▶ **Your instructions**
The expected output is exactly the lines below, starting at the line with "Get In Touch!" and ending at the line with "Additional Resources", both included; no other line belongs in it.

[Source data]
● ● ●

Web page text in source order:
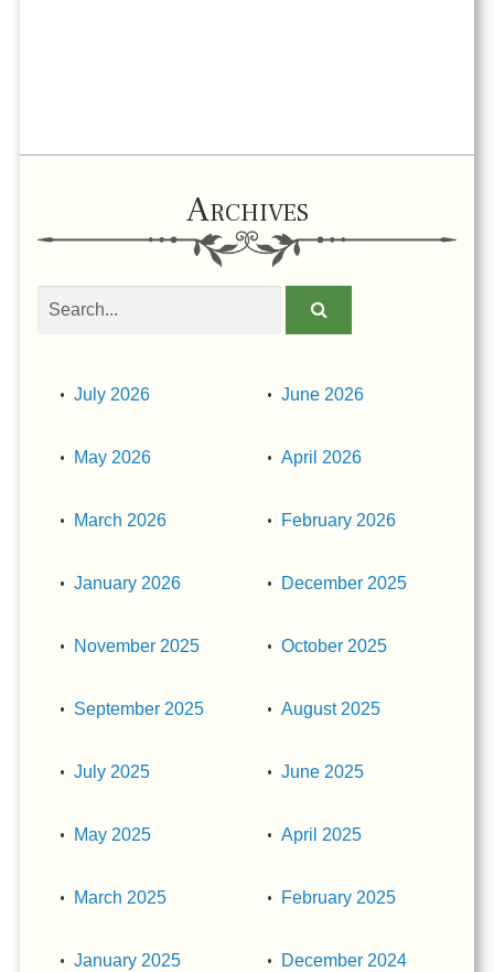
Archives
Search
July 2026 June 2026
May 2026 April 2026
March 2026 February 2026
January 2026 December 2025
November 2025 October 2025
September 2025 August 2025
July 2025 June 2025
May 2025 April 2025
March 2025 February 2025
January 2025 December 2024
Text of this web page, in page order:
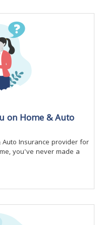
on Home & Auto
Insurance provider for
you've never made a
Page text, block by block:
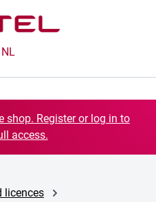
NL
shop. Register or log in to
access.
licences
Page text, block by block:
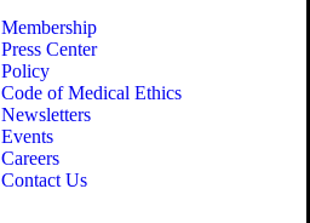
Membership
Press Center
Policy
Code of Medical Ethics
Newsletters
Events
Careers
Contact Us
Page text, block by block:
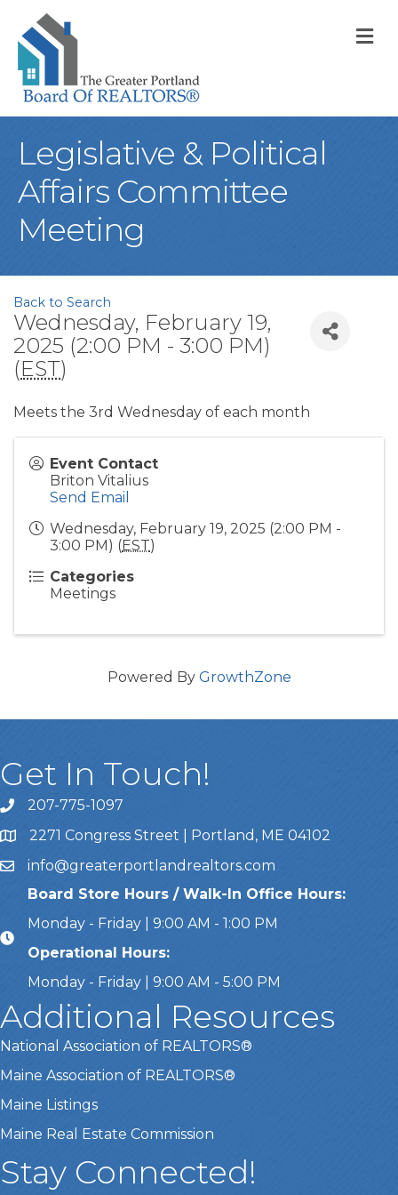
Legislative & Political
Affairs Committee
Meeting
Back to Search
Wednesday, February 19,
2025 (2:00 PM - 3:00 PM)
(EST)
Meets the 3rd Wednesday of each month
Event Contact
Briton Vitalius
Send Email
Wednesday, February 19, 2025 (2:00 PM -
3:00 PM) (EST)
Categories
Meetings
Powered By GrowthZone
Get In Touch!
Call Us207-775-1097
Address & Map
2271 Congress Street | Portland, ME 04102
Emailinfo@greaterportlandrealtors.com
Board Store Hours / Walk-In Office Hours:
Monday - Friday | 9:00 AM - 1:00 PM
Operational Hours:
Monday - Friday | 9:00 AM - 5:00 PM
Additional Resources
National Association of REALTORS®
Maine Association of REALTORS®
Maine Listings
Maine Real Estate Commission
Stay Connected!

● ● ●

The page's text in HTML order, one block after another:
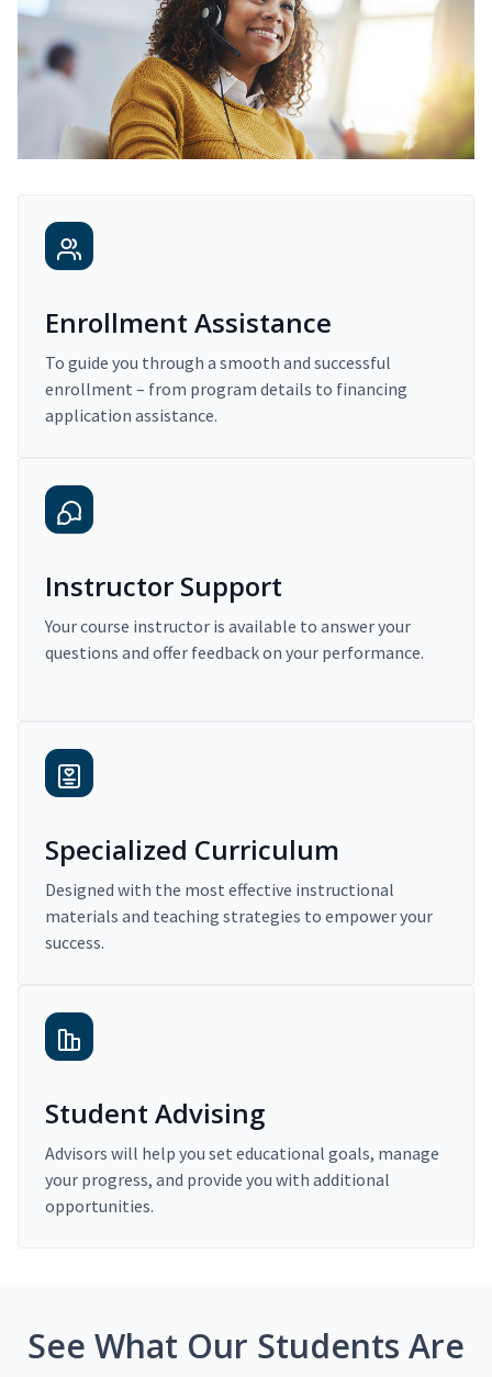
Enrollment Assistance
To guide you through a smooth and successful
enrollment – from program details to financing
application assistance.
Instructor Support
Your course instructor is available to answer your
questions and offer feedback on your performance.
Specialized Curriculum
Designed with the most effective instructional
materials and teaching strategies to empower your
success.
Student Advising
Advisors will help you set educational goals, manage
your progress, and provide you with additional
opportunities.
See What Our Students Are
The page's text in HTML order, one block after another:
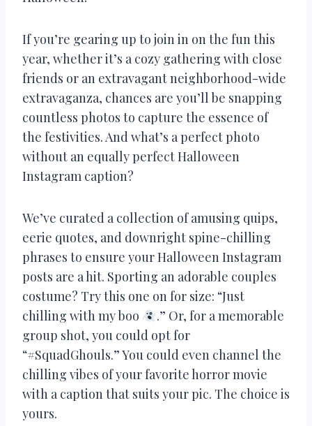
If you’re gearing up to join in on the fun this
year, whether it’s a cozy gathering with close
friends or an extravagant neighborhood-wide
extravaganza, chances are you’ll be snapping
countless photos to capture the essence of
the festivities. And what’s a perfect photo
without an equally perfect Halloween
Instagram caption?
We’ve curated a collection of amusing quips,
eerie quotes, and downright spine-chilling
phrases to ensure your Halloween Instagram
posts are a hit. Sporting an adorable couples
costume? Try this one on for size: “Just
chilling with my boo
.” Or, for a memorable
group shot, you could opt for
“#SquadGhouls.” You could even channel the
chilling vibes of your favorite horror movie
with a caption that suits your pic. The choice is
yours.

● ● ●

▶ **Expected output**
Get In Touch!
Call Us207-775-1097
Address & Map
2271 Congress Street | Portland, ME 04102
Emailinfo@greaterportlandrealtors.com
Board Store Hours / Walk-In Office Hours:
Monday - Friday | 9:00 AM - 1:00 PM
Operational Hours:
Monday - Friday | 9:00 AM - 5:00 PM
Additional Resources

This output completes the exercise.